The OQP (Overseas Qualified Professional) for Melbourne, Victoria migrants charges around 110-120 AUD. 

Web link: NMIT - Overseas Qualified Professionals Program - OQP Victoria

Another fee free: http://www.ames.net.au/for-job-seekers

The SkillMax is offered by the NSW government so I assume this is free for the new migrants.

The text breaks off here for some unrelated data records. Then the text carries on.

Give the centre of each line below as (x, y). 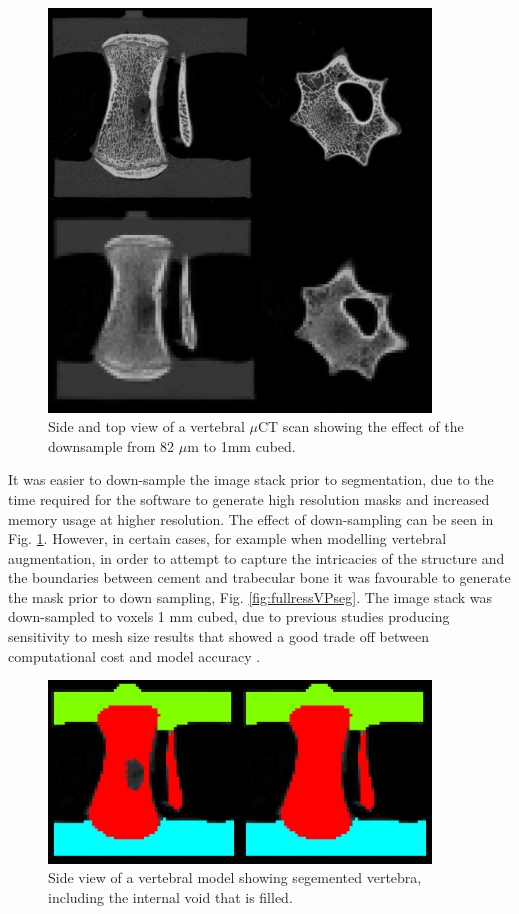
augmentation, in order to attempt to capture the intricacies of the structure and (256, 557)
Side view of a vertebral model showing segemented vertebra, (235, 877)
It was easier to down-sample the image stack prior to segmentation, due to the (251, 479)
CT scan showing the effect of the (360, 426)
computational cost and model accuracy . (134, 655)
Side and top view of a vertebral (146, 426)
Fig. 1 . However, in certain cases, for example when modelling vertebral (227, 538)
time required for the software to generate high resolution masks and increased (249, 498)
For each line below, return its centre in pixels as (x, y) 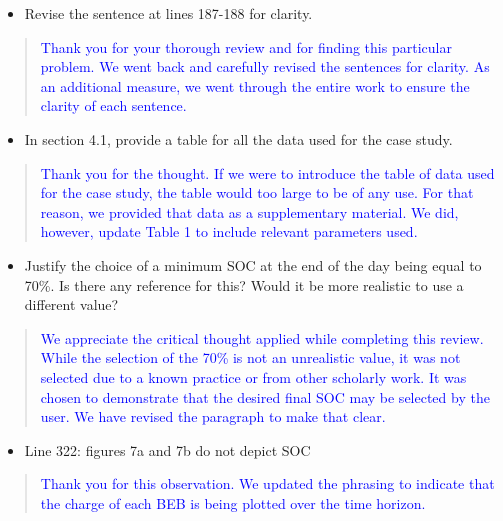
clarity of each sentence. (113, 105)
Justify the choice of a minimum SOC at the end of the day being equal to (253, 264)
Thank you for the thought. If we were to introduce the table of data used (267, 172)
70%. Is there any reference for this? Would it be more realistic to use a (244, 284)
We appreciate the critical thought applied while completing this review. (262, 337)
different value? (71, 304)
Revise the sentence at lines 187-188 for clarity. (168, 13)
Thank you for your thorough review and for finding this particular (246, 46)
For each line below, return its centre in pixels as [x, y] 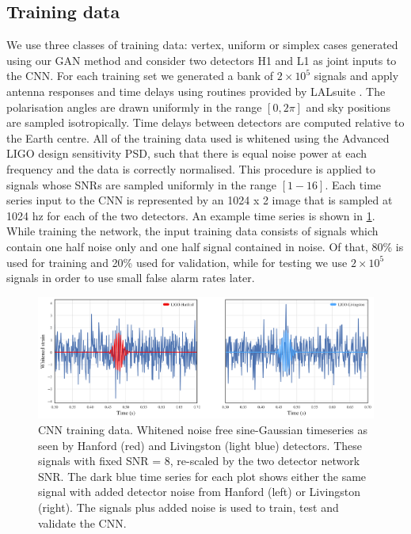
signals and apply [356, 76]
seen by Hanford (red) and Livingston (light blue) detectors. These [200, 445]
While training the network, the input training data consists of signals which [192, 231]
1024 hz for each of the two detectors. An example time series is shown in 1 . [191, 215]
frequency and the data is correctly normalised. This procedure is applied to [191, 168]
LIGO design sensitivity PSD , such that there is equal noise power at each [187, 153]
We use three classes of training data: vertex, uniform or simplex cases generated [202, 45]
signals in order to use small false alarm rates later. [131, 278]
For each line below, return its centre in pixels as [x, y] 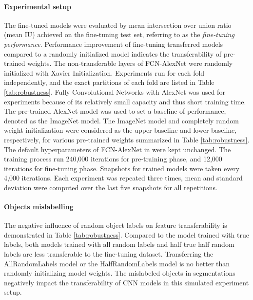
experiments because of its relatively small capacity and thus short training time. [125, 101]
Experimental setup [38, 6]
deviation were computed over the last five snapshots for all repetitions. [111, 187]
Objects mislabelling [39, 207]
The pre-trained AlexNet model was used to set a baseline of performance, [115, 111]
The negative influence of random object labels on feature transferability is [116, 225]
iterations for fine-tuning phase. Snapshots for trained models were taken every [122, 168]
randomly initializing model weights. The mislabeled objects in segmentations [120, 273]
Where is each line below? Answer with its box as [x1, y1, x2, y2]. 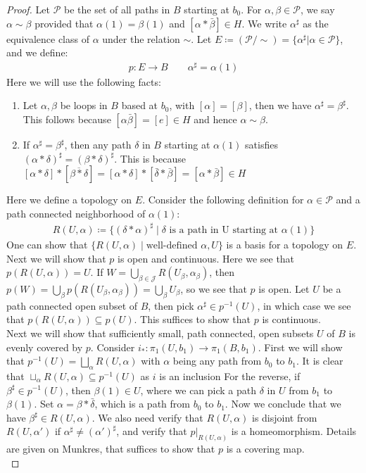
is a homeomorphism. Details [231, 424, 357, 439]
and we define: [6, 45, 68, 60]
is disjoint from [251, 410, 317, 424]
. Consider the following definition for [142, 192, 304, 207]
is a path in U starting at [169, 225, 279, 235]
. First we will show [258, 339, 343, 354]
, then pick [148, 298, 194, 313]
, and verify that [116, 424, 187, 439]
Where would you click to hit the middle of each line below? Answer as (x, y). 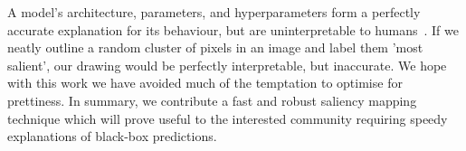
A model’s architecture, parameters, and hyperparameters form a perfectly (214, 12)
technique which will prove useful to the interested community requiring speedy (228, 118)
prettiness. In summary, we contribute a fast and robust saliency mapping (212, 100)
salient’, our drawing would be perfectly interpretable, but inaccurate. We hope (227, 65)
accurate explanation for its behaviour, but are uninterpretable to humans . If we (233, 29)
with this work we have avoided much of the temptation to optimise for (205, 83)
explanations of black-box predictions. (112, 136)
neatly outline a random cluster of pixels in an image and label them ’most (215, 47)
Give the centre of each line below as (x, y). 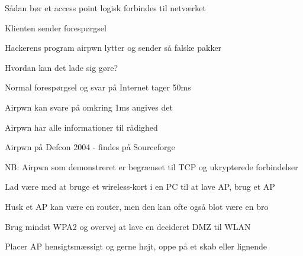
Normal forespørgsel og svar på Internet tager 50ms (98, 87)
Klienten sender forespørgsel (56, 27)
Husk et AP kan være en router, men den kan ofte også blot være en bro (137, 206)
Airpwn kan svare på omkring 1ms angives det (89, 107)
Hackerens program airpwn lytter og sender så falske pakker (113, 48)
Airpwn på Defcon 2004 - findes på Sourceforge (90, 147)
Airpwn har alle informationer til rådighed (81, 127)
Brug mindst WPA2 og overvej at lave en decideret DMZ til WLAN (128, 226)

Web link: Skillmax Course | NSW AMES

Anyone here been through these courses?


----------



## F1-CUF (Apr 14, 2011)

Another link: 

Get Connected, Get a Job - Live in Victoria

This is the Victoria Government website and has similar information for making yourself job ready; good for people facing problems finding jobs.


----------



## Abhijeet (Feb 1, 2011)

F1-CUF said:


> Another link:
> 
> Get Connected, Get a Job - Live in Victoria
> 
> This is the Victoria Government website and has similar information for making yourself job ready; good for people facing problems finding jobs.


Dear F1,
Yes I am currently attending the Skillmax course in Sydney. This is offered by NSW government for new migrants. You just have to submit your passport/visa copy along with IELTS result sheet. I have mentioned about this in my post just yesterday.Here's the link for it.
 Skillmax experience

Regards


----------



## F1-CUF (Apr 14, 2011)

Abhijeet said:


> Dear F1,
> Yes I am currently attending the Skillmax course in Sydney. This is offered by NSW government for new migrants. You just have to submit your passport/visa copy along with IELTS result sheet. I have mentioned about this in my post just yesterday.Here's the link for it.
> Skillmax experience
> 
> Regards



Thanks Abhijeet for the post link, yes I haven't read anything about this before on this forum.
I will be moving to Melbourne soon. So would like to hear from Melburnians about their experiences too.


----------



## lifeisgood (Mar 30, 2010)

good info..thanks guys....


----------



## F1-CUF (Apr 14, 2011)

just posting a blank msg, so no one misses this because of the weekend.


----------



## botero82 (Jul 1, 2011)

thank for the info!!!!


----------